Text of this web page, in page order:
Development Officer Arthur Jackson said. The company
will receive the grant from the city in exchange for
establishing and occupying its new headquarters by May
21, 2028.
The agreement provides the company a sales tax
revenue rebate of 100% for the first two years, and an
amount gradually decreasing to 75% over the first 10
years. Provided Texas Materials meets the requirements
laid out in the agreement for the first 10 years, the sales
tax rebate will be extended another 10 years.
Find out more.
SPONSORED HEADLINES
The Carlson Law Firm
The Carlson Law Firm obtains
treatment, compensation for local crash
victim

++++++++++

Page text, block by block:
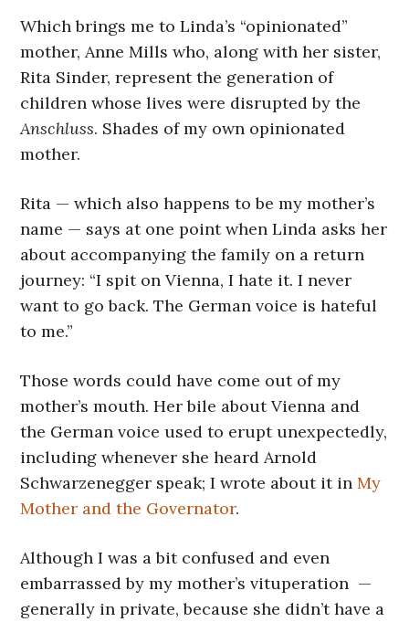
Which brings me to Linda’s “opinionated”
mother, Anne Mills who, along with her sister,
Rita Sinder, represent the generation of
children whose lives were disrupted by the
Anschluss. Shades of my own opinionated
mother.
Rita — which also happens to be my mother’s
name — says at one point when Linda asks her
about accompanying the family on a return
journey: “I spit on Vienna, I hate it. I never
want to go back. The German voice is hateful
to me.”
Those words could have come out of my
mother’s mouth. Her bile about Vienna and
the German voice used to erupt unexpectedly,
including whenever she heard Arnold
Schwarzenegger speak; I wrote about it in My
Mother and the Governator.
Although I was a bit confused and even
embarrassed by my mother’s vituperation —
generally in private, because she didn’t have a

++++++++++

BRIEF :: Please give again the lines above between the line holding "name — says at one point when Linda asks her" and the line holding "the German voice used", inclusive, exactly as they are and with nothing added.

ANSWER FOR THIS EXERCISE ::
name — says at one point when Linda asks her
about accompanying the family on a return
journey: “I spit on Vienna, I hate it. I never
want to go back. The German voice is hateful
to me.”
Those words could have come out of my
mother’s mouth. Her bile about Vienna and
the German voice used to erupt unexpectedly,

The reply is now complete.